Among the lines below, list those containing the string "like".

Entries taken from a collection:
===

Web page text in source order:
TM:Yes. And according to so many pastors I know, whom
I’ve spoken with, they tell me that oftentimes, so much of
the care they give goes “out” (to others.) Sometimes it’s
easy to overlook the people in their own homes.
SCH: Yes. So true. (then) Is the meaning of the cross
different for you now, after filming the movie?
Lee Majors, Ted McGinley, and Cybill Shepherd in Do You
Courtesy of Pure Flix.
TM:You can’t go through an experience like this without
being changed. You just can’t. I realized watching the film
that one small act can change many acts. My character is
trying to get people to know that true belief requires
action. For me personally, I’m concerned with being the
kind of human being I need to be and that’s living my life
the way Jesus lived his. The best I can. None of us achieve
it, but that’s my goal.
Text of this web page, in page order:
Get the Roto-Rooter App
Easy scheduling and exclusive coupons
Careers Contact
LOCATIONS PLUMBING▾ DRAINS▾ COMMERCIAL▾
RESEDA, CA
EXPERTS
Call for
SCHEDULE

===

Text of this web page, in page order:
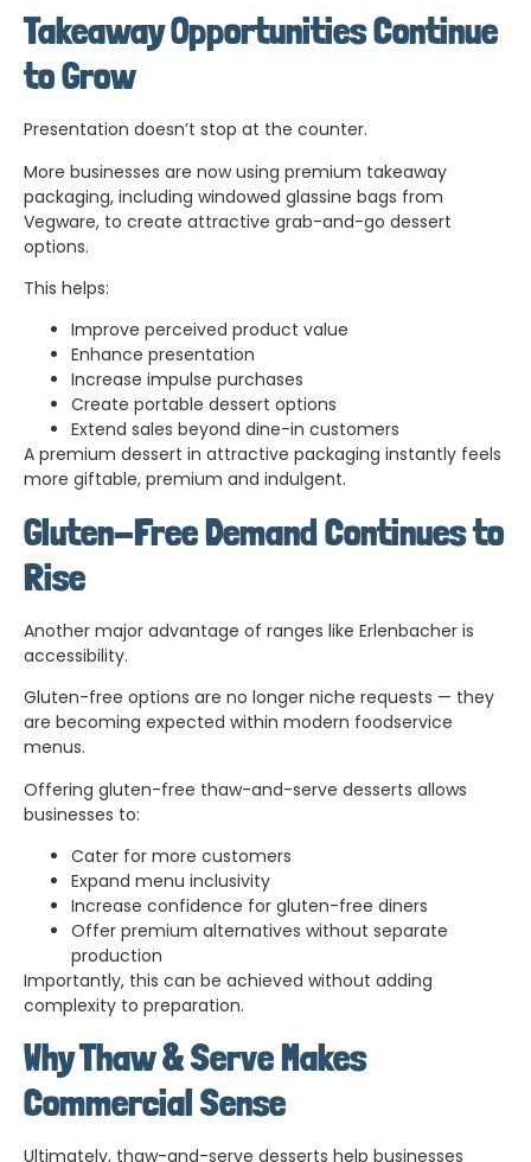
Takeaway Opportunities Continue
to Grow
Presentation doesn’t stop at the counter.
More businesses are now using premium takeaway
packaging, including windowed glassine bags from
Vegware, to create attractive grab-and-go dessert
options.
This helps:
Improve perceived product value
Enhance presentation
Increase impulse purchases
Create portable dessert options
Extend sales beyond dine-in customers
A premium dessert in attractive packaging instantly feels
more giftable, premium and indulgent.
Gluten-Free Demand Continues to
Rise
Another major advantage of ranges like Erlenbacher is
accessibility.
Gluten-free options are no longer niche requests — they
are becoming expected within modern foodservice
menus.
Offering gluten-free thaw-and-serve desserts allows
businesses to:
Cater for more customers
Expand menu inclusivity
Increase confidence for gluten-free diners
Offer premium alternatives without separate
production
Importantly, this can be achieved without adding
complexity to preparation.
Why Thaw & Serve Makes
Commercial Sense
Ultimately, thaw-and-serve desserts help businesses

===

[SOLUTION TO THIS TASK]
TM:You can’t go through an experience like this without
Another major advantage of ranges like Erlenbacher is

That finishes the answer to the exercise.